Provided entries below:
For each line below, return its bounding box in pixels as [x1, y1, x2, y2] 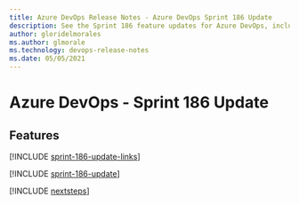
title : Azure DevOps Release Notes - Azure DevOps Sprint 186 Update [9, 12, 273, 22]
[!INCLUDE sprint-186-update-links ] [9, 152, 141, 162]
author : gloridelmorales [9, 29, 101, 38]
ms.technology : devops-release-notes [9, 46, 149, 55]
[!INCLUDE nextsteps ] [9, 185, 91, 196]
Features [9, 128, 60, 143]
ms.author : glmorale [9, 37, 86, 47]
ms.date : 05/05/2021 [9, 54, 86, 63]
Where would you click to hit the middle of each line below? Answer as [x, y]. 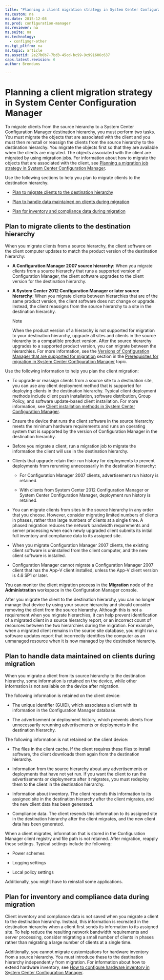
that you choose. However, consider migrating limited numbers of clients [85, 515]
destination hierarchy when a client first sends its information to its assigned [82, 927]
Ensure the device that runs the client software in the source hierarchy [83, 421]
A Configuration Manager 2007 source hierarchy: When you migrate [82, 265]
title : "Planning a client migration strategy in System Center [72, 10]
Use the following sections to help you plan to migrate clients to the [73, 178]
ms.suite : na [18, 32]
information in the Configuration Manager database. [64, 710]
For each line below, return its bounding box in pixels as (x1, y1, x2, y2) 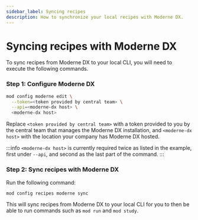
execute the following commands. (6, 65, 89, 73)
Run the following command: (6, 179, 76, 186)
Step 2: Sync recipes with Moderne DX (6, 166, 119, 174)
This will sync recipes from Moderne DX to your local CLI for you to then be (6, 201, 190, 208)
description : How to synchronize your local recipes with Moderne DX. (6, 14, 184, 20)
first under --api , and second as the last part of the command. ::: (6, 151, 164, 158)
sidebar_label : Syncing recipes (6, 8, 86, 15)
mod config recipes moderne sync (6, 190, 89, 196)
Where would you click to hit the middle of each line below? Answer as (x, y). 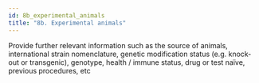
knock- (240, 54)
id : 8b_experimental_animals (57, 15)
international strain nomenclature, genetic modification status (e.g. (118, 54)
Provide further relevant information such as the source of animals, (118, 45)
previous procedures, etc (49, 70)
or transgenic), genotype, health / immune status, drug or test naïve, (133, 62)
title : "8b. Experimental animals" (67, 23)
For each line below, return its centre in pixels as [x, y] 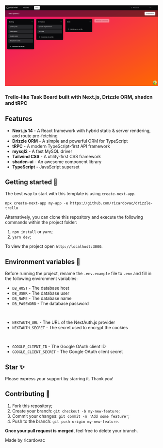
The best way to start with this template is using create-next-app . [70, 194]
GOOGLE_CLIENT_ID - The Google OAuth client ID [59, 347]
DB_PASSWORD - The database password [50, 304]
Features [19, 119]
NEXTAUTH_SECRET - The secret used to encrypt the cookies [70, 328]
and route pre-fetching [35, 136]
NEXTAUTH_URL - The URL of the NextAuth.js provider [64, 322]
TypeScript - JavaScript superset [46, 167]
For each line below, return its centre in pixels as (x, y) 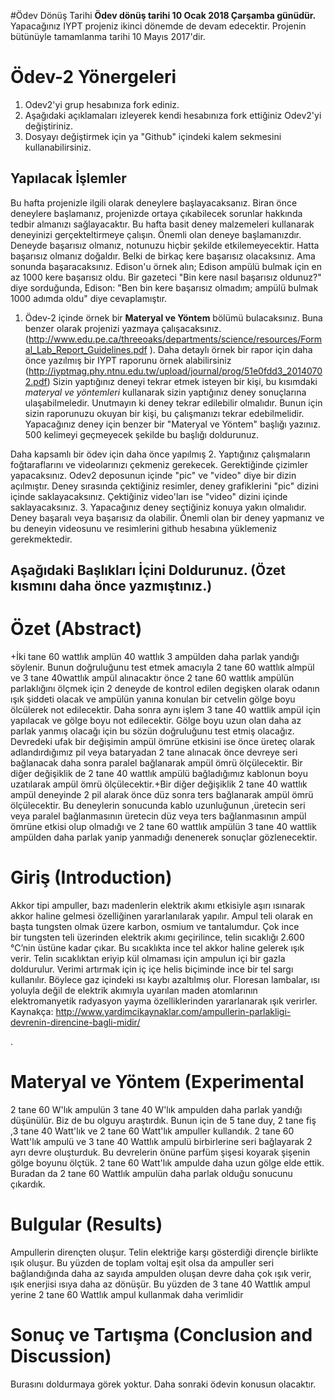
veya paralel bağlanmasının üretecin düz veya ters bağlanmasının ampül (158, 816)
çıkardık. (28, 1184)
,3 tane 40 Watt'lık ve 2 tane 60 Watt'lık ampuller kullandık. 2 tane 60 (152, 1131)
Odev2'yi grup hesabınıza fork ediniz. (102, 104)
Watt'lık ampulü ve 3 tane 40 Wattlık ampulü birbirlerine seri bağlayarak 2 (161, 1141)
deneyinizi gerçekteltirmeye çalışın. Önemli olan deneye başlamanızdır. (156, 234)
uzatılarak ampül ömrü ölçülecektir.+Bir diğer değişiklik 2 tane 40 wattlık (159, 784)
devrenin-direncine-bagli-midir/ (75, 1022)
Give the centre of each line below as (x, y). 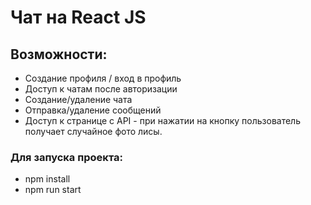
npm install (47, 179)
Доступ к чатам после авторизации (101, 89)
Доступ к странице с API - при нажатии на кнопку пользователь (162, 120)
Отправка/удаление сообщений (93, 110)
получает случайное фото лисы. (93, 131)
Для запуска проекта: (66, 157)
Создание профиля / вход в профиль (103, 78)
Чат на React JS (78, 17)
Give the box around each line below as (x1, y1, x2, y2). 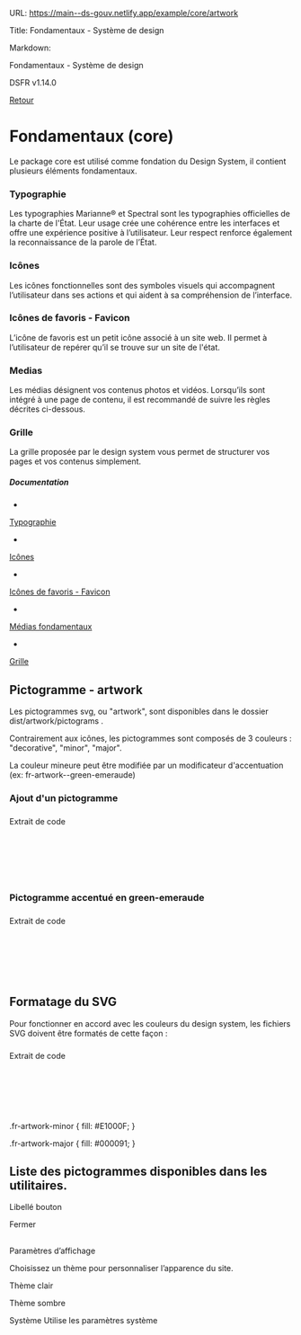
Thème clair (9, 1280, 54, 1291)
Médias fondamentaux (9, 621, 93, 632)
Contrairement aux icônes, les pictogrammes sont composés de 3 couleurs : (9, 733, 292, 744)
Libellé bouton (9, 1202, 63, 1213)
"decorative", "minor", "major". (9, 743, 123, 753)
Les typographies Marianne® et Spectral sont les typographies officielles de (9, 209, 290, 219)
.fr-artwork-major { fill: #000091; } (9, 1137, 137, 1149)
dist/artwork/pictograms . (9, 716, 104, 726)
End of Provided entries.
Your task -
Filter the entries down to the lines holding the string "author". Copy each of those lines.

Answer to the exercise -
author : gloridelmorales [9, 29, 101, 38]
ms.author : glmorale [9, 37, 86, 47]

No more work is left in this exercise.